---------- DATASET EXCERPTS ----------

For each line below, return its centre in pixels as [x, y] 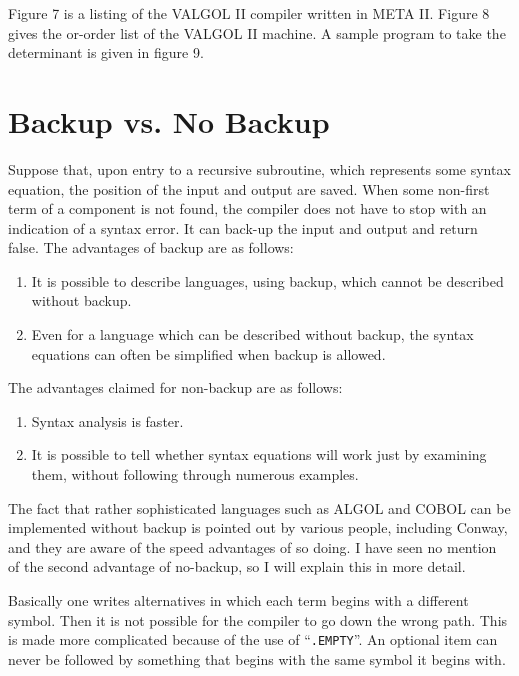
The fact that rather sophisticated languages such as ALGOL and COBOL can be [259, 507]
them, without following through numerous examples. [195, 474]
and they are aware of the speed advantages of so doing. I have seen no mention [252, 546]
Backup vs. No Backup [169, 120]
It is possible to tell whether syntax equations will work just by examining [259, 454]
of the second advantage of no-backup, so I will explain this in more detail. [237, 566]
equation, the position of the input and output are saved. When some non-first [249, 188]
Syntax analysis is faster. [107, 420]
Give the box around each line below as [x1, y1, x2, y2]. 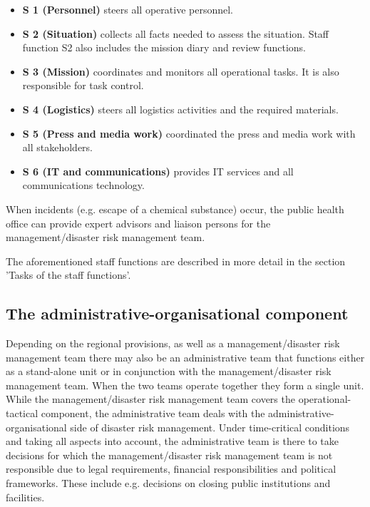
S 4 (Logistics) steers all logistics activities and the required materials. [22, 101, 339, 116]
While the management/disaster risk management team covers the [6, 391, 295, 406]
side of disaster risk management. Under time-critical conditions [70, 419, 350, 434]
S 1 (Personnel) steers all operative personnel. [22, 2, 233, 16]
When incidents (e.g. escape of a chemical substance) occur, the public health [6, 201, 344, 216]
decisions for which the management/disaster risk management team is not [6, 447, 333, 462]
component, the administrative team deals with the [41, 406, 265, 421]
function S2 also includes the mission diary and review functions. [22, 40, 306, 55]
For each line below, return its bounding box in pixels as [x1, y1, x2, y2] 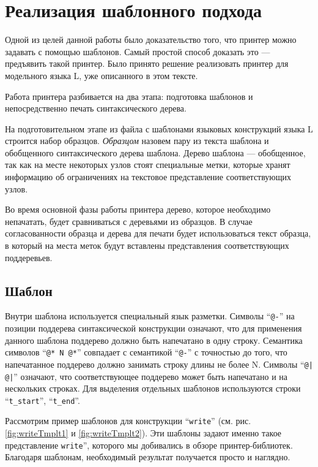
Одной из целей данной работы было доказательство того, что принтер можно [5, 33, 297, 46]
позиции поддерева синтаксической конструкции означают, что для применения [5, 322, 302, 335]
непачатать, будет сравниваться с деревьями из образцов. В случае [5, 215, 253, 227]
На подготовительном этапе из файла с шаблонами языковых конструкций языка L [5, 122, 313, 135]
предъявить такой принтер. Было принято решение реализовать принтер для [5, 57, 289, 70]
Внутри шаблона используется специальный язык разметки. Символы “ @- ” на [5, 309, 295, 322]
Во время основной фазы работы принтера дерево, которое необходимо [5, 203, 271, 216]
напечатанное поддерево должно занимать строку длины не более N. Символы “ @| [5, 357, 313, 370]
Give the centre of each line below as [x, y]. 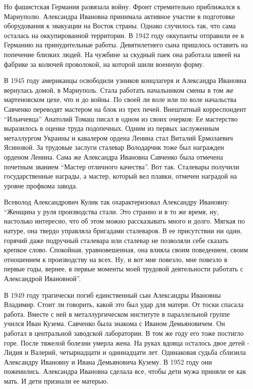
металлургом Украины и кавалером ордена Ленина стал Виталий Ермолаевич [118, 137]
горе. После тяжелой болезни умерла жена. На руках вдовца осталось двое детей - [127, 342]
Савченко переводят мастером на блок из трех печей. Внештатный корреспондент [125, 109]
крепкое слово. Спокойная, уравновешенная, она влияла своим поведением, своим [126, 250]
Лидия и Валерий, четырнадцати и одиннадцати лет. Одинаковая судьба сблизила [125, 352]
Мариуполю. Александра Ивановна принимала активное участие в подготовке [119, 16]
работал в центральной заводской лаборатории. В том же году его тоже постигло [124, 333]
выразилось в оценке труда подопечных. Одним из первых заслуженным [112, 128]
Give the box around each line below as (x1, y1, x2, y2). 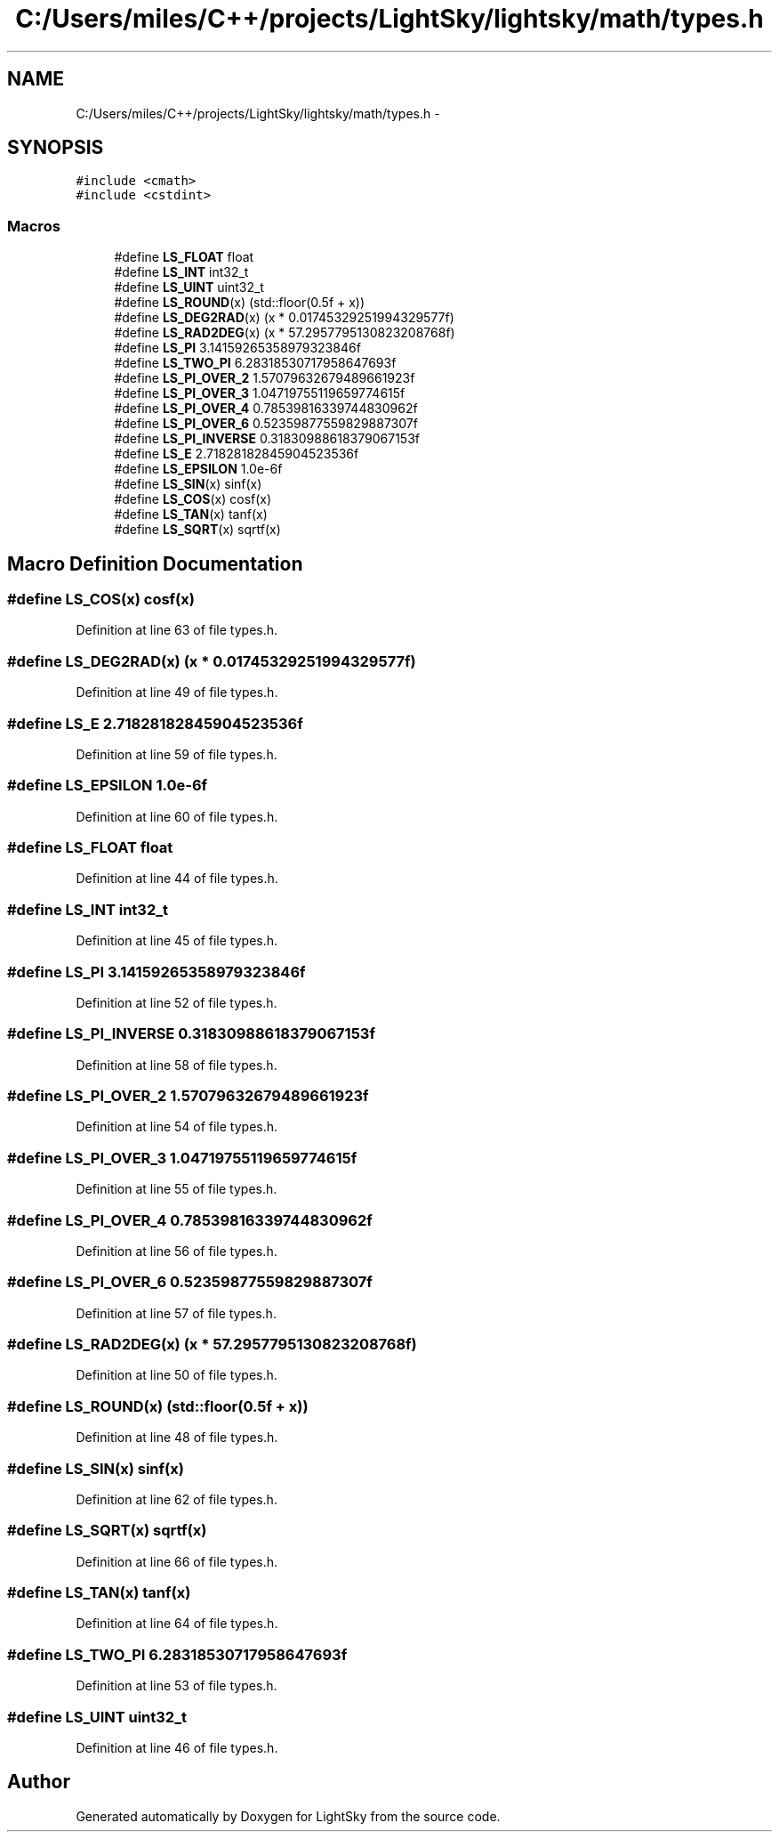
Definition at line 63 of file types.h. (76, 622, 278, 638)
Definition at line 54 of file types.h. (76, 1119, 278, 1135)
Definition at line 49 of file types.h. (76, 685, 278, 701)
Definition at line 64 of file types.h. (76, 1616, 278, 1632)
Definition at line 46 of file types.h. (76, 1739, 278, 1755)
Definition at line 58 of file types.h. (76, 1057, 277, 1073)
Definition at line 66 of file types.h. (76, 1553, 278, 1569)
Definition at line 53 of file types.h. (76, 1678, 277, 1694)
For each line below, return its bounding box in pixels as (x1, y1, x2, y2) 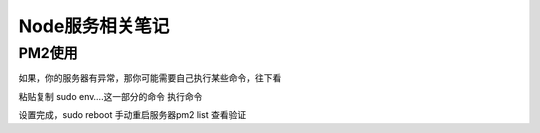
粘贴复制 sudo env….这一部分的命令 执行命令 (18, 90, 203, 102)
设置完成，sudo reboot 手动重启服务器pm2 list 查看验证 (18, 109, 247, 121)
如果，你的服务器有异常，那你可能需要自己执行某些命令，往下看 (18, 72, 282, 84)
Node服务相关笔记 (18, 15, 170, 37)
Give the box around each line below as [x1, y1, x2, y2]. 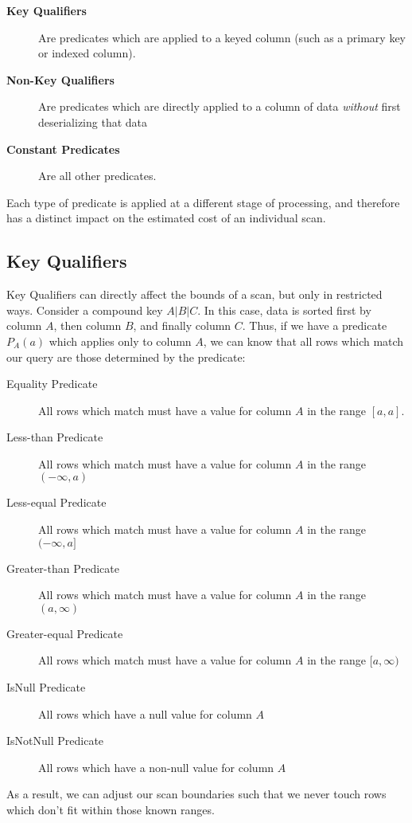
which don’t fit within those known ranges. [6, 801, 215, 818]
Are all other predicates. [38, 167, 157, 184]
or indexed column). [38, 45, 136, 61]
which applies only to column [49, 332, 192, 349]
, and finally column [133, 317, 231, 334]
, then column [53, 317, 122, 334]
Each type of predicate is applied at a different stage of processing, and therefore [6, 194, 400, 210]
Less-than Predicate [6, 429, 103, 445]
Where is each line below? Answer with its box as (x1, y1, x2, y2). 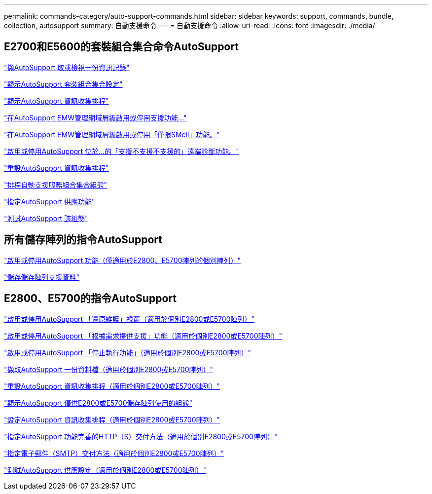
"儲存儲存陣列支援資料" (4, 272, 80, 281)
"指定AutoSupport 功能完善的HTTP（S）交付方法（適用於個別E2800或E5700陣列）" (4, 432, 278, 441)
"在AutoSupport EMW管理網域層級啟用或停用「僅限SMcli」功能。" (4, 130, 220, 139)
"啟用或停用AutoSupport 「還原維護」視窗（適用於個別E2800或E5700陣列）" (4, 314, 254, 323)
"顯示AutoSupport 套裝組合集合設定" (4, 79, 123, 88)
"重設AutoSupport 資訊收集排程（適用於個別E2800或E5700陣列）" (4, 381, 220, 390)
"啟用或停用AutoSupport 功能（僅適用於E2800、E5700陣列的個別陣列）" (4, 256, 241, 265)
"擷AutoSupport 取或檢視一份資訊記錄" (4, 63, 130, 72)
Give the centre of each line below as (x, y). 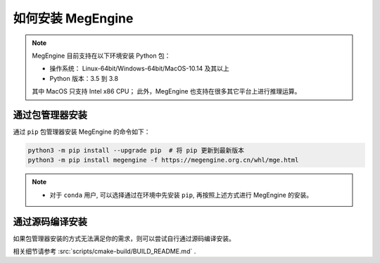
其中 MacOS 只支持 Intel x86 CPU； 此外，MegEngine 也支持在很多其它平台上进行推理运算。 (166, 91)
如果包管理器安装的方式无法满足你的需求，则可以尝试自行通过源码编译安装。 (124, 238)
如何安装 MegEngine (73, 18)
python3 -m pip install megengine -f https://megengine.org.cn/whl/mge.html (163, 160)
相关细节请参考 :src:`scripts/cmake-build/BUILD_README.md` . (104, 251)
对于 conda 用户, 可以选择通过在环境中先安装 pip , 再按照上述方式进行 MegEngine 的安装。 (181, 195)
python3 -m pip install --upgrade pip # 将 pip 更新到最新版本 (136, 150)
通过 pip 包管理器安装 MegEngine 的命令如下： (82, 132)

----------

* [WHAT IS NEEDED]:
Starting at the first line of the data, set down each line exactly until you have copied the line with "непачатать, будет сравниваться", but leave the pictures out.

* [FINISHED EXERCISE]:
For each line below, return its centre in pixels as [x, y] 
The fact that rather sophisticated languages such as ALGOL and COBOL can be [259, 507]
them, without following through numerous examples. [195, 474]
and they are aware of the speed advantages of so doing. I have seen no mention [252, 546]
Backup vs. No Backup [169, 120]
It is possible to tell whether syntax equations will work just by examining [259, 454]
of the second advantage of no-backup, so I will explain this in more detail. [237, 566]
equation, the position of the input and output are saved. When some non-first [249, 188]
Syntax analysis is faster. [107, 420]
Give the box around each line below as [x1, y1, x2, y2]. 
S 4 (Logistics) steers all logistics activities and the required materials. [22, 101, 339, 116]
While the management/disaster risk management team covers the [6, 391, 295, 406]
side of disaster risk management. Under time-critical conditions [70, 419, 350, 434]
S 1 (Personnel) steers all operative personnel. [22, 2, 233, 16]
When incidents (e.g. escape of a chemical substance) occur, the public health [6, 201, 344, 216]
decisions for which the management/disaster risk management team is not [6, 447, 333, 462]
component, the administrative team deals with the [41, 406, 265, 421]
function S2 also includes the mission diary and review functions. [22, 40, 306, 55]
For each line below, return its bounding box in pixels as [x1, y1, x2, y2] 
Одной из целей данной работы было доказательство того, что принтер можно [5, 33, 297, 46]
позиции поддерева синтаксической конструкции означают, что для применения [5, 322, 302, 335]
непачатать, будет сравниваться с деревьями из образцов. В случае [5, 215, 253, 227]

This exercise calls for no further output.